ACTION ITEM
From the data below, copy out every line in which the word "readonly" occurs.

————

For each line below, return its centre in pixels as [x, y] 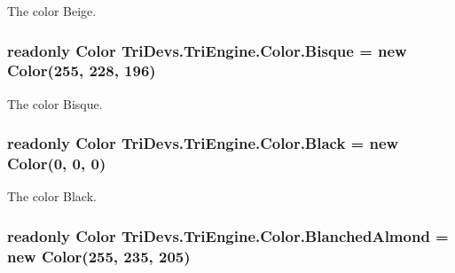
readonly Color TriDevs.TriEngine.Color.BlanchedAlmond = [228, 235]
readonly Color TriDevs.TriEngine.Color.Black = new [203, 143]
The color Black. [52, 196]
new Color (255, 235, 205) [99, 256]
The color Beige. [52, 11]
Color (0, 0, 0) [57, 164]
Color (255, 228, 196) [82, 70]
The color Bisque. [55, 103]

————

OUTPUT FOR THIS EXERCISE
readonly Color TriDevs.TriEngine.Color.BlanchedAlmond = [228, 235]
readonly Color TriDevs.TriEngine.Color.Black = new [203, 143]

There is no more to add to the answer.